**DIRECTIONS**.
Output, exactly and in full, only the lines from the one containing "İnfinix Hot 50 Pro Plus Kamera" to the last line of the data. Pictures should not appear.

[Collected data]
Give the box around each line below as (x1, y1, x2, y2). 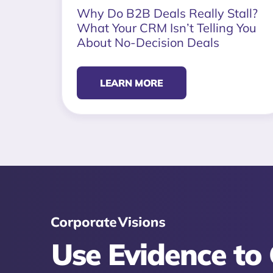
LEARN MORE (99, 76, 163, 89)
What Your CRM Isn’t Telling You (76, 19, 257, 35)
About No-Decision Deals (76, 34, 219, 50)
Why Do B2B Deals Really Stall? (76, 5, 258, 21)
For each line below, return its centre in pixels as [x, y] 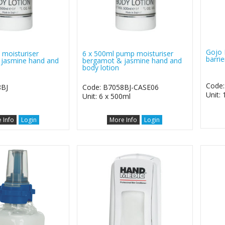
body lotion [101, 67]
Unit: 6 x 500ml [107, 96]
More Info [124, 120]
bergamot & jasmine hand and [132, 60]
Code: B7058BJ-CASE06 [121, 87]
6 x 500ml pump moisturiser [128, 53]
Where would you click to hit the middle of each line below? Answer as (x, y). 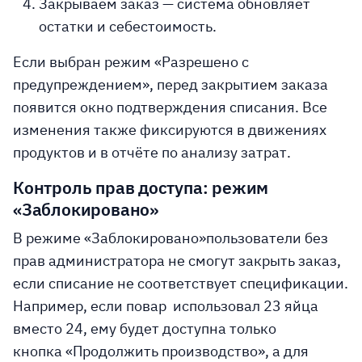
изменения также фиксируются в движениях (170, 130)
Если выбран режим (84, 62)
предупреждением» (81, 84)
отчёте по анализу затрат (199, 152)
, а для (287, 351)
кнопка (39, 351)
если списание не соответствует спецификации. (181, 283)
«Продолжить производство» (165, 351)
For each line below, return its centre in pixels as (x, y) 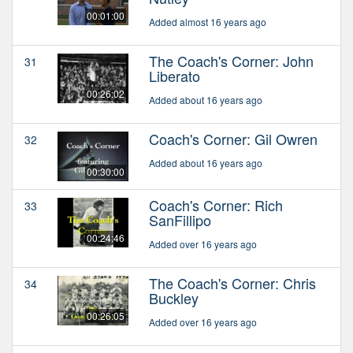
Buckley (174, 297)
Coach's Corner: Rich (216, 204)
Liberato (175, 75)
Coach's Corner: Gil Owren (233, 138)
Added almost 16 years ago (208, 21)
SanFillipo (180, 219)
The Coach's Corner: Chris (232, 282)
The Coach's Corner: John (231, 60)
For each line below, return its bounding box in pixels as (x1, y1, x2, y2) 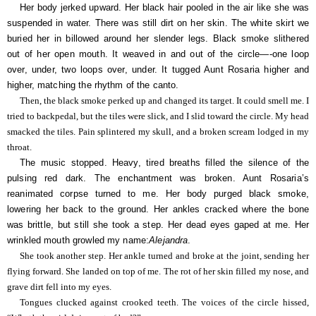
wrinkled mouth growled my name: (7, 234, 150, 245)
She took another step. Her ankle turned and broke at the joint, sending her (20, 250, 309, 261)
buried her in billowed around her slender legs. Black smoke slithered (7, 32, 309, 44)
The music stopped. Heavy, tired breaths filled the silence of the (20, 157, 309, 168)
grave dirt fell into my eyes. (7, 281, 111, 292)
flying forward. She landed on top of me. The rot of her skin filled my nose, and (7, 266, 309, 276)
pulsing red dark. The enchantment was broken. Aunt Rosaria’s (7, 172, 309, 183)
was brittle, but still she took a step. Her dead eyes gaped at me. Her (7, 219, 309, 230)
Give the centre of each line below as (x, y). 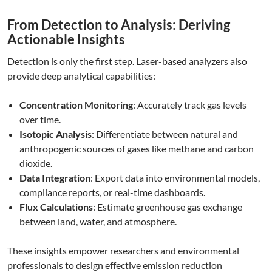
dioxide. (36, 163)
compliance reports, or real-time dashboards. (112, 192)
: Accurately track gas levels (190, 105)
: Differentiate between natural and (165, 134)
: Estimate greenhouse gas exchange (168, 207)
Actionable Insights (66, 39)
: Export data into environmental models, (175, 178)
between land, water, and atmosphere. (98, 222)
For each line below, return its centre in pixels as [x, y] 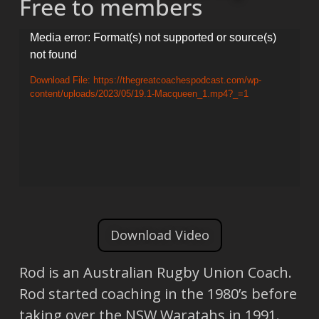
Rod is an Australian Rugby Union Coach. [155, 273]
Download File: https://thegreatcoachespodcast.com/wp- [145, 80]
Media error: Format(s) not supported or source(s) [153, 37]
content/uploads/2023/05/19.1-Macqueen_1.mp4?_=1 [139, 94]
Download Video [159, 235]
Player [39, 60]
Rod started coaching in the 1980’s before [158, 294]
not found [53, 54]
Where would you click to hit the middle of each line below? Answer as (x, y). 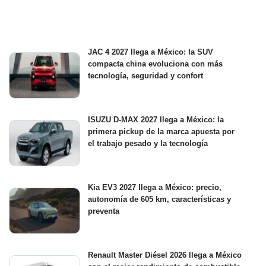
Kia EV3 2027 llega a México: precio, (155, 188)
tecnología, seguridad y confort (145, 76)
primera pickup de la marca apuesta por (161, 132)
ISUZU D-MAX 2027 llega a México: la (156, 120)
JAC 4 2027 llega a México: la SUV (151, 52)
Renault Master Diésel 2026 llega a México (165, 255)
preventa (104, 211)
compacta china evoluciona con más (155, 64)
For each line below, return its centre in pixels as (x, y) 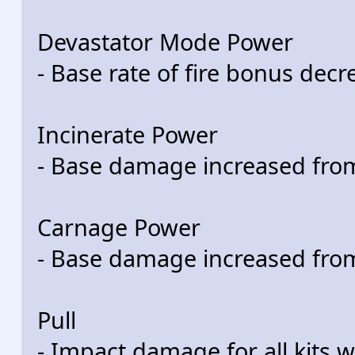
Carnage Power (119, 227)
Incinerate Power (128, 134)
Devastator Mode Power (165, 42)
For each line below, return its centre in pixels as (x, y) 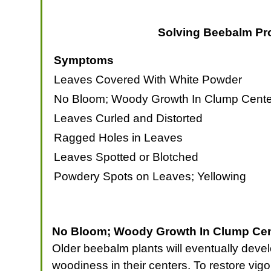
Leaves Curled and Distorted (129, 118)
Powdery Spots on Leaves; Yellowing (150, 176)
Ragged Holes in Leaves (119, 137)
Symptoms (84, 60)
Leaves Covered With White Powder (148, 79)
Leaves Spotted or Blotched (126, 157)
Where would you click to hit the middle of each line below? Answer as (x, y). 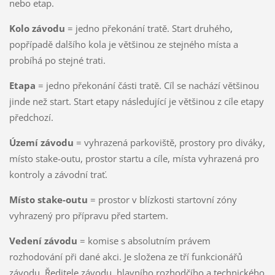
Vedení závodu (44, 240)
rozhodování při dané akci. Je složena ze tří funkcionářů (126, 256)
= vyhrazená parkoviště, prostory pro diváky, (170, 142)
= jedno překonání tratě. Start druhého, (150, 28)
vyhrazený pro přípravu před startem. (88, 215)
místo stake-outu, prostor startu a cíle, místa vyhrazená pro (134, 158)
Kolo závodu (38, 28)
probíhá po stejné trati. (57, 60)
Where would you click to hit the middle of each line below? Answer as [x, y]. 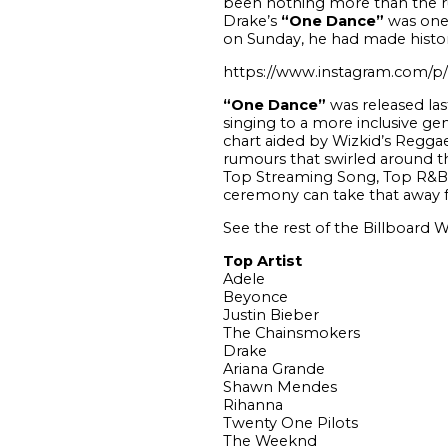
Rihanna [252, 404]
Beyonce [255, 296]
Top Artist [262, 260]
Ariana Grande [273, 368]
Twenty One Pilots [290, 422]
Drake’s [251, 20]
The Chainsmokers [291, 332]
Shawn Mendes [279, 386]
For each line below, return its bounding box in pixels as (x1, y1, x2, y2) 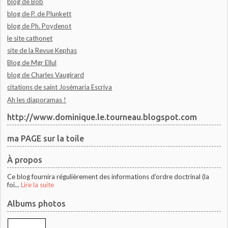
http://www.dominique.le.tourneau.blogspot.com (7, 112, 197, 122)
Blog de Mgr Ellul (7, 59, 57, 67)
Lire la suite (21, 180, 54, 189)
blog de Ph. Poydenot (7, 21, 72, 30)
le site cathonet (7, 34, 53, 42)
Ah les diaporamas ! (7, 95, 67, 104)
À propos (7, 155, 43, 165)
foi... (7, 180, 20, 189)
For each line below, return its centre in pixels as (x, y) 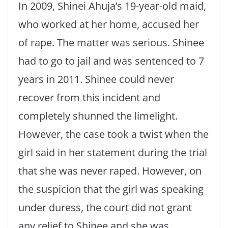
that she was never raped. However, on (110, 171)
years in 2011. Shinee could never (96, 79)
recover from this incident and (89, 98)
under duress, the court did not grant (105, 208)
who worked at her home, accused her (109, 24)
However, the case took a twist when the (113, 134)
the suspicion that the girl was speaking (111, 189)
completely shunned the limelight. (98, 116)
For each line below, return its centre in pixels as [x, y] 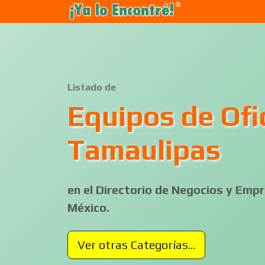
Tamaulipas [144, 150]
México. [88, 207]
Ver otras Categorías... [136, 245]
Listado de [92, 87]
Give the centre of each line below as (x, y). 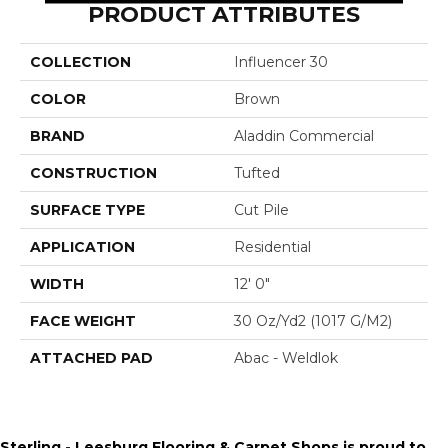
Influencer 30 (281, 61)
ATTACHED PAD (91, 357)
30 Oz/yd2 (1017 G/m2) (313, 320)
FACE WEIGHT (83, 320)
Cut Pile (261, 209)
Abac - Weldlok (286, 357)
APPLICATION (82, 246)
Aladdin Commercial (304, 135)
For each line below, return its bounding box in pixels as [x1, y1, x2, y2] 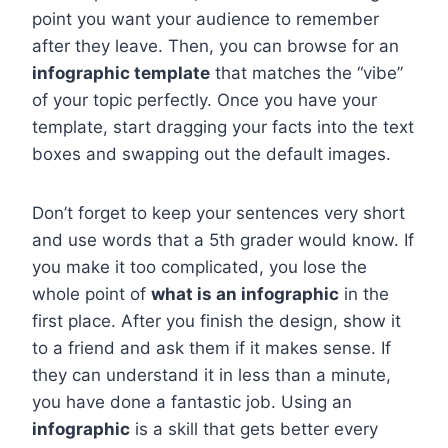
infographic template [32, 63, 210, 84]
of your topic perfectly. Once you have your [32, 90, 377, 111]
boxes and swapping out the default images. [32, 144, 391, 165]
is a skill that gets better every [130, 419, 378, 440]
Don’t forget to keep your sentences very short [32, 203, 405, 224]
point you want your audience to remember [32, 9, 379, 30]
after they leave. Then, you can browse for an [32, 36, 399, 57]
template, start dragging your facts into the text [32, 117, 414, 138]
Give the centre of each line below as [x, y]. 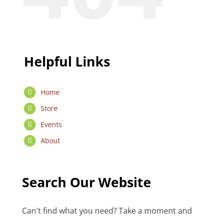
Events [51, 125]
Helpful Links [67, 62]
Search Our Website [86, 182]
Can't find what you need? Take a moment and [107, 211]
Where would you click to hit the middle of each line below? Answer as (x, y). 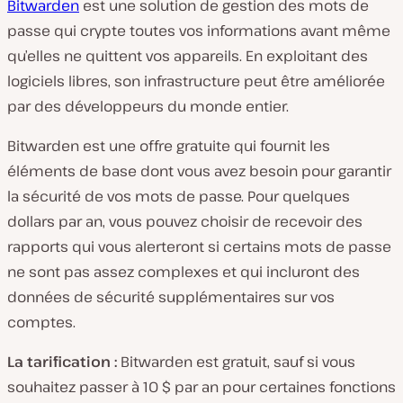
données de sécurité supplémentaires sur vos (171, 296)
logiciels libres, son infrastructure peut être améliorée (196, 81)
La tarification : (62, 361)
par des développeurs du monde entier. (148, 106)
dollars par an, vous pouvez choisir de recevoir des (185, 221)
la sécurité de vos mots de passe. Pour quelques (179, 196)
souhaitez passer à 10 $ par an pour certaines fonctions (201, 386)
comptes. (41, 322)
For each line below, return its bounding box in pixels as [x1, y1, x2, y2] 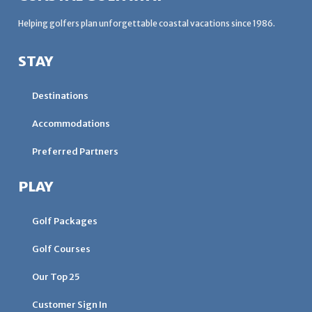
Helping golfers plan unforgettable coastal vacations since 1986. [18, 17, 275, 29]
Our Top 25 [32, 271, 80, 283]
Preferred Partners [32, 146, 118, 158]
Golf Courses [32, 243, 91, 256]
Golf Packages [32, 215, 97, 228]
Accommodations [32, 118, 110, 130]
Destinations [32, 90, 88, 102]
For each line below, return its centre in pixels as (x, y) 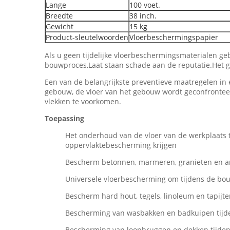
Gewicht (60, 26)
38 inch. (143, 16)
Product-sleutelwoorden (87, 37)
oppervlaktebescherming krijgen (121, 145)
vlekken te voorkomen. (83, 101)
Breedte (59, 16)
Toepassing (64, 118)
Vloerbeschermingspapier (174, 37)
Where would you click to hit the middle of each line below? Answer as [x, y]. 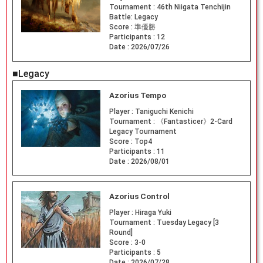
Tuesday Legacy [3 [188, 223]
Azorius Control [139, 197]
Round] [121, 233]
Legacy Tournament [143, 131]
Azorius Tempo [137, 95]
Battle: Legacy [133, 17]
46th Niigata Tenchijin [193, 7]
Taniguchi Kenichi [164, 111]
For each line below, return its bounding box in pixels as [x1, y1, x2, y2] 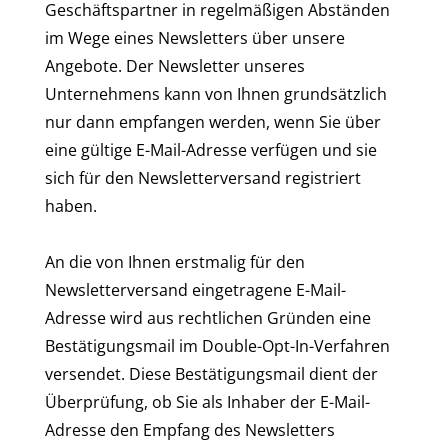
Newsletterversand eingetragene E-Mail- [45, 279, 346, 301]
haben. [45, 195, 97, 217]
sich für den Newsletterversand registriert [45, 167, 361, 189]
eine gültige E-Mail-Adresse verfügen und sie [45, 139, 377, 161]
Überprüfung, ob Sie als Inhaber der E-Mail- [45, 391, 370, 413]
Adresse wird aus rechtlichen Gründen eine [45, 307, 371, 329]
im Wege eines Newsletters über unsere [45, 27, 345, 49]
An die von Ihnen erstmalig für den [45, 251, 305, 273]
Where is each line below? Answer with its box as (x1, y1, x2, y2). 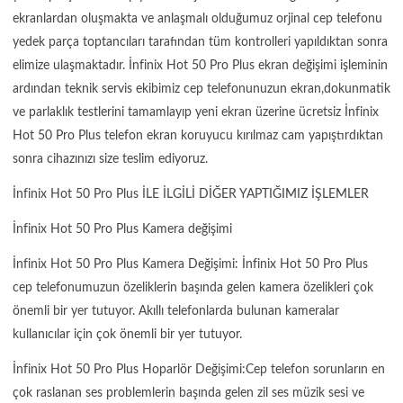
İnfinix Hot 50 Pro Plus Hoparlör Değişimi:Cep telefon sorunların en (13, 363, 385, 376)
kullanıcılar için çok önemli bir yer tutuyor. (13, 327, 242, 341)
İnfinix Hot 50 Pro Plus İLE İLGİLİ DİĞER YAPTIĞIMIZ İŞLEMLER (13, 187, 369, 201)
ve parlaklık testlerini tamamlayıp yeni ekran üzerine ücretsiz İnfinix (13, 105, 379, 119)
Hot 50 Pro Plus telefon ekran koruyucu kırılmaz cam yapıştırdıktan (13, 129, 383, 142)
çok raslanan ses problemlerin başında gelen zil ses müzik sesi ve (13, 387, 364, 399)
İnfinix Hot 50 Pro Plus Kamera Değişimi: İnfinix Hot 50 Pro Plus (13, 257, 368, 271)
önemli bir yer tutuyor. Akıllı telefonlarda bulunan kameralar (13, 304, 339, 318)
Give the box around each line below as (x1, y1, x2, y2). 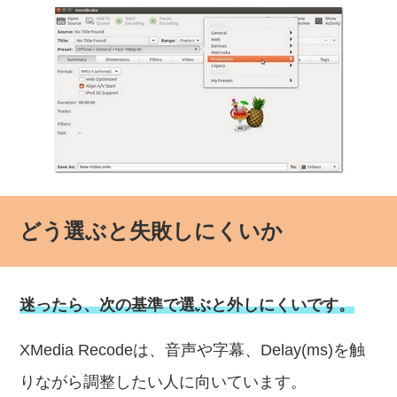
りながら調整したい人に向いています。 (19, 373, 307, 391)
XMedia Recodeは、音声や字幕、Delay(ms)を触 (19, 341, 366, 359)
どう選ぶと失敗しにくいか (19, 219, 284, 243)
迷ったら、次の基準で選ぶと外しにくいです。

**FINAL ANSWER**.
İnfinix Hot 50 Pro Plus Kamera Değişimi: İnfinix Hot 50 Pro Plus (13, 257, 368, 271)
önemli bir yer tutuyor. Akıllı telefonlarda bulunan kameralar (13, 304, 339, 318)
Give the box around each line below as (x1, y1, x2, y2). 
りながら調整したい人に向いています。 (19, 373, 307, 391)
XMedia Recodeは、音声や字幕、Delay(ms)を触 (19, 341, 366, 359)
どう選ぶと失敗しにくいか (19, 219, 284, 243)
迷ったら、次の基準で選ぶと外しにくいです。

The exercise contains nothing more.